**What you will do**
Only the text belongs in the copy: retype each record exactly as it appears.

**Information supplied**
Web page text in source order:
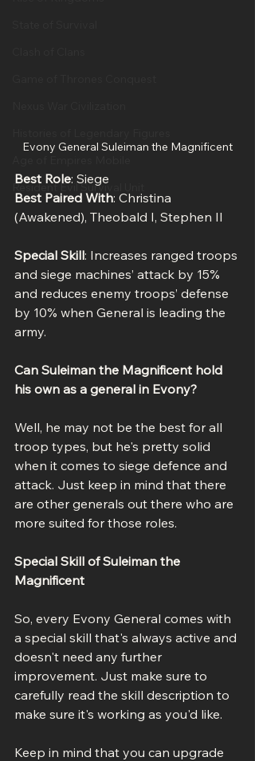
Resident Evil Survival Unit
Evony General Suleiman the Magnificent
Best Role: Siege
Best Paired With: Christina
(Awakened), Theobald I, Stephen II
Special Skill: Increases ranged troops
and siege machines’ attack by 15%
and reduces enemy troops’ defense
by 10% when General is leading the
army.
Can Suleiman the Magnificent hold
his own as a general in Evony?
Well, he may not be the best for all
troop types, but he's pretty solid
when it comes to siege defence and
attack. Just keep in mind that there
are other generals out there who are
more suited for those roles.
Special Skill of Suleiman the
Magnificent
So, every Evony General comes with
a special skill that's always active and
doesn't need any further
improvement. Just make sure to
carefully read the skill description to
make sure it's working as you'd like.
Keep in mind that you can upgrade

**Answer**
Web page text in source order:
Resident Evil Survival Unit
Evony General Suleiman the Magnificent
Best Role: Siege
Best Paired With: Christina
(Awakened), Theobald I, Stephen II
Special Skill: Increases ranged troops
and siege machines’ attack by 15%
and reduces enemy troops’ defense
by 10% when General is leading the
army.
Can Suleiman the Magnificent hold
his own as a general in Evony?
Well, he may not be the best for all
troop types, but he's pretty solid
when it comes to siege defence and
attack. Just keep in mind that there
are other generals out there who are
more suited for those roles.
Special Skill of Suleiman the
Magnificent
So, every Evony General comes with
a special skill that's always active and
doesn't need any further
improvement. Just make sure to
carefully read the skill description to
make sure it's working as you'd like.
Keep in mind that you can upgrade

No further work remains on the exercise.